1.2 why the example uses a cumulative density function instead of a probability density function?
1.3 why the example divides the predictions made by the model by the square root of the mean square error before they are input into the cumulative density function?
With respect to the basic code example I have listed here, clarify whether or not applying a simple decision boundary to the predictions generated by a gaussian process model is an appropriate way to do binary classification?
Sorry for such a long question and thanks for any help.
In the GP classifier, a standard GP distribution over functions is "squashed," usually using the standard normal CDF (also called the probit function), to map it to a distribution over binary categories.
Another interpretation of this process is through a hierarchical model (this paper has the derivation), with a hidden variable drawn from a Gaussian Process.
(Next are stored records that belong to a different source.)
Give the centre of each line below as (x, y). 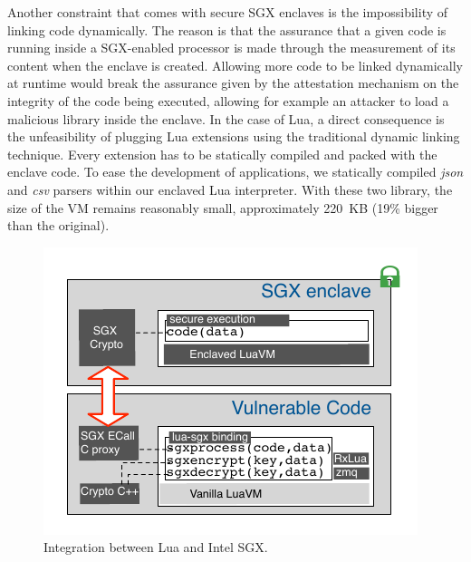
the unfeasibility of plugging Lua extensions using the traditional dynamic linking (234, 136)
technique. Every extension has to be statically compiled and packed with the (222, 154)
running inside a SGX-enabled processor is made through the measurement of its (231, 48)
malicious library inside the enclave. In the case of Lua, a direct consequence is (226, 118)
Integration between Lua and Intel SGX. (156, 547)
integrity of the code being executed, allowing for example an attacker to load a (228, 100)
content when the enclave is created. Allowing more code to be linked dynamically (235, 65)
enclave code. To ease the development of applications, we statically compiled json (235, 172)
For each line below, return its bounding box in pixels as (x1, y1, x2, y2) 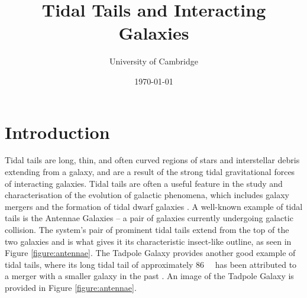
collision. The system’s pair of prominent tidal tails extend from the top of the (5, 223, 289, 235)
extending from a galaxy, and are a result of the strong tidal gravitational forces (5, 166, 295, 178)
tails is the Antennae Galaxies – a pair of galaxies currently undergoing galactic (5, 212, 293, 224)
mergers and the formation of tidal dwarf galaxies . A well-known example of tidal (5, 200, 303, 212)
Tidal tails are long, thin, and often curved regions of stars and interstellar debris (5, 154, 300, 166)
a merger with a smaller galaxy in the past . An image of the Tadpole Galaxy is (5, 270, 294, 282)
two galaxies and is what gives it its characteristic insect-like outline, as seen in (5, 235, 292, 247)
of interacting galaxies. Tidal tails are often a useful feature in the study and (5, 177, 283, 189)
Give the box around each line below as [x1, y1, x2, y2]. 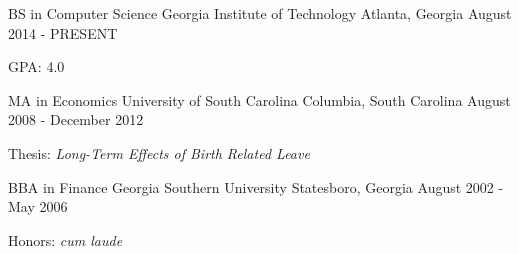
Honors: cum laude [8, 229, 123, 250]
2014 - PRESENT [8, 22, 118, 43]
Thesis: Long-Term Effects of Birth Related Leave [8, 142, 310, 163]
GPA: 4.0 [8, 56, 65, 77]
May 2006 [8, 196, 68, 217]
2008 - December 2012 [8, 109, 144, 130]
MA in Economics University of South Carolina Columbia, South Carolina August [8, 89, 511, 110]
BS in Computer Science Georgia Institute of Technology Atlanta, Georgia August [8, 3, 512, 23]
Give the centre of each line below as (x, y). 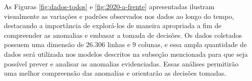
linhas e (119, 44)
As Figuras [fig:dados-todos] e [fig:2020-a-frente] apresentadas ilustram (109, 6)
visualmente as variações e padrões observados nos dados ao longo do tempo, (119, 16)
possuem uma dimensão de (44, 44)
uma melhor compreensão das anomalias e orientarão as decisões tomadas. (115, 73)
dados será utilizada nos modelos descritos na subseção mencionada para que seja (126, 54)
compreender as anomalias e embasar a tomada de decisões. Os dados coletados (123, 35)
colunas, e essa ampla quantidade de (193, 44)
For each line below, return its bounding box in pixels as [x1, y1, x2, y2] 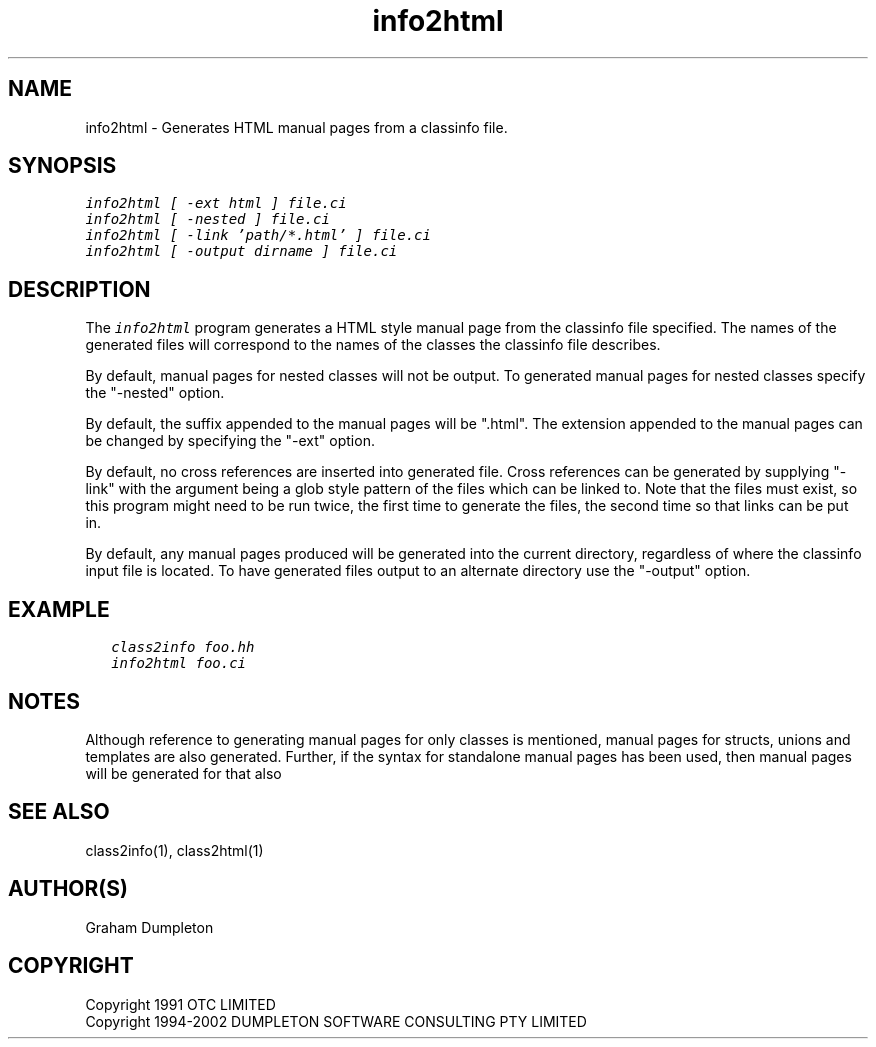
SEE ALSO [8, 799, 110, 825]
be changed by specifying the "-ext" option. [85, 432, 375, 450]
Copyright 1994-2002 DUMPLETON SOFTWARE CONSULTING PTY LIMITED [85, 1012, 587, 1030]
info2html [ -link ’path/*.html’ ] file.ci [85, 227, 431, 244]
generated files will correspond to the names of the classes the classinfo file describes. [85, 336, 661, 354]
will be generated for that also [85, 764, 282, 782]
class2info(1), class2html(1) [85, 841, 264, 859]
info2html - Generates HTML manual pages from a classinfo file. [85, 118, 508, 136]
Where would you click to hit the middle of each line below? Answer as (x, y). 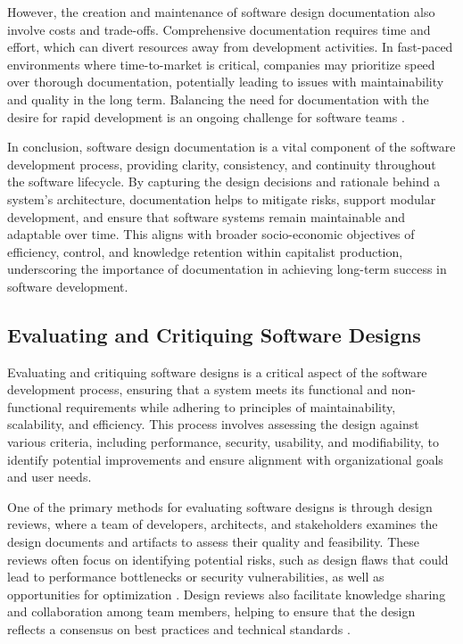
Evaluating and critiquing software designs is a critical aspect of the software (217, 372)
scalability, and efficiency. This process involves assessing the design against (213, 424)
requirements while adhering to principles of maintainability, (231, 406)
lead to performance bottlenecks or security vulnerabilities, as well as (196, 577)
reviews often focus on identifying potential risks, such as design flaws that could (228, 559)
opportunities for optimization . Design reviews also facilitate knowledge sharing (227, 594)
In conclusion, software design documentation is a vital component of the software (231, 147)
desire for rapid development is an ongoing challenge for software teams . (206, 116)
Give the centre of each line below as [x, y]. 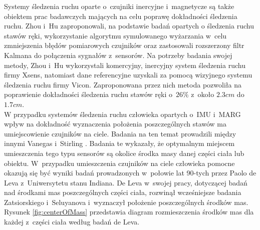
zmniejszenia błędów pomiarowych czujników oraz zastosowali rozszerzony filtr [124, 45]
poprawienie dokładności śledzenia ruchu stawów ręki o [88, 94]
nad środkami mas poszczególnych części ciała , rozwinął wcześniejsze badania [123, 192]
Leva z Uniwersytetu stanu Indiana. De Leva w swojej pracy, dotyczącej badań [126, 182]
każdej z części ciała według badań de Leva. [72, 222]
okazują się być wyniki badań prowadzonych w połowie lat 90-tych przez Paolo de [130, 173]
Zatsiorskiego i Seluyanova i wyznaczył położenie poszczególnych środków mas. [126, 202]
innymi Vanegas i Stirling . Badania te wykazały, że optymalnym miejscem [119, 143]
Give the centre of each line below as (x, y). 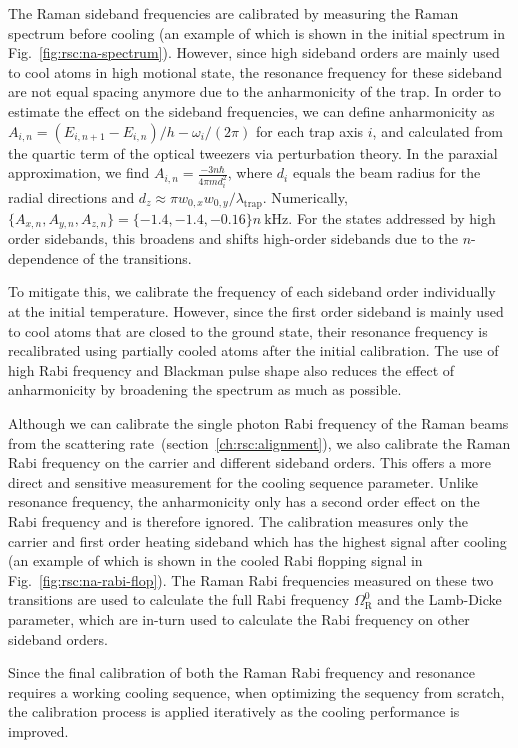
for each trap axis (309, 130)
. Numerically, (305, 197)
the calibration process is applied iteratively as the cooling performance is (234, 711)
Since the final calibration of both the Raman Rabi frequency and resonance (241, 672)
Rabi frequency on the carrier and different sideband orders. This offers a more (250, 462)
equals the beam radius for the (386, 172)
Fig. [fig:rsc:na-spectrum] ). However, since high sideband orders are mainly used (254, 52)
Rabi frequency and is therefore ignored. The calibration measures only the (238, 521)
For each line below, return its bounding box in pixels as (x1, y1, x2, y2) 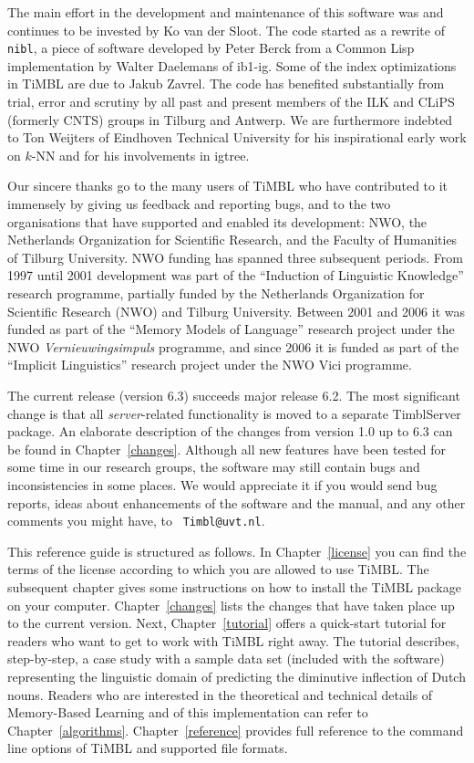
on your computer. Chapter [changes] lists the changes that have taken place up (7, 595, 455, 614)
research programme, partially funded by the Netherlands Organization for (7, 283, 425, 302)
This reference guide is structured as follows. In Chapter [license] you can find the (7, 541, 467, 560)
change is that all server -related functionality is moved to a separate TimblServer (7, 403, 461, 423)
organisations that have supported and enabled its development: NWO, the (7, 212, 428, 231)
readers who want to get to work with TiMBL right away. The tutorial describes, (7, 631, 459, 650)
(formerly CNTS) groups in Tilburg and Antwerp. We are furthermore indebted (7, 110, 453, 129)
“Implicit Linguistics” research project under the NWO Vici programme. (7, 355, 412, 374)
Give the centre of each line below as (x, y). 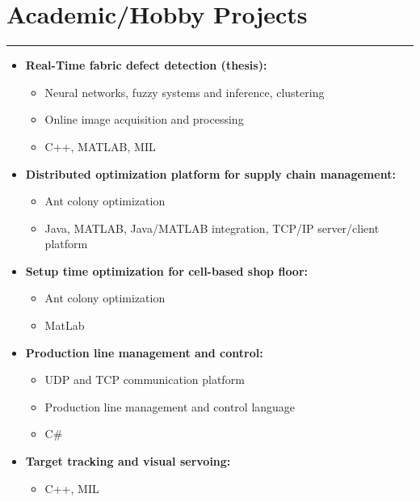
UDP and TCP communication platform (145, 380)
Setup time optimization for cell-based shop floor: (167, 270)
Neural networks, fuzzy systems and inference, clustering (185, 92)
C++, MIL (72, 488)
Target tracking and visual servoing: (128, 461)
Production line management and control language (170, 406)
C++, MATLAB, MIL (100, 146)
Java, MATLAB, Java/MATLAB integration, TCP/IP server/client (212, 228)
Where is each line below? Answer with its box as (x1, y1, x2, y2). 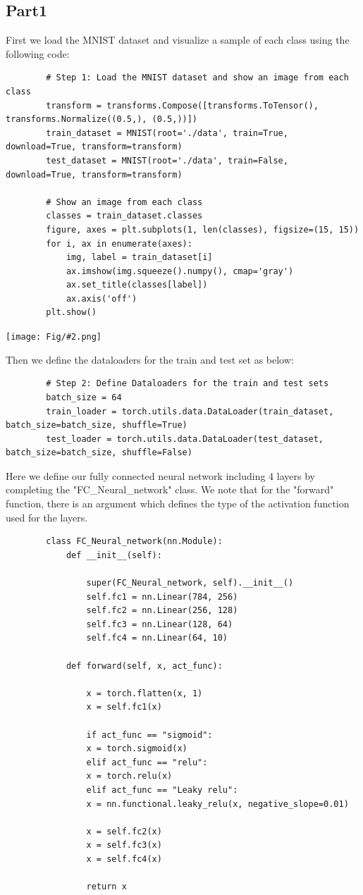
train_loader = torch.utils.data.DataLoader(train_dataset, (46, 406, 334, 416)
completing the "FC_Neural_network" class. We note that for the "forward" (6, 482, 334, 497)
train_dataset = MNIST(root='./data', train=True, (46, 128, 288, 138)
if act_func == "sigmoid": (86, 729, 213, 740)
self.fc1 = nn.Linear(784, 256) (86, 591, 238, 602)
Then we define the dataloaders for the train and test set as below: (6, 352, 294, 366)
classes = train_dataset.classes (46, 211, 203, 221)
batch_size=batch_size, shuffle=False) (6, 447, 192, 458)

In sklearn's gp library, it looks like the output from y_pred, MSE=gp.predict(xx, eval_MSE=True) are the (approximate) posterior means (y_pred) and posterior variances (MSE) evaluated at points in xx before any squashing occurs.
To obtain the probability that a point from the test set belongs to the positive class, you can convert the normal distribution over y_pred to a binary distribution by applying the Normal CDF (see [this paper again] for details).
The hierarchical model of the probit squashing function is defined by a 0 decision boundary (the standard normal distribution is symmetric around 0, meaning PHI(0)=.5). So you should set DECISIONBOUNDARY=0.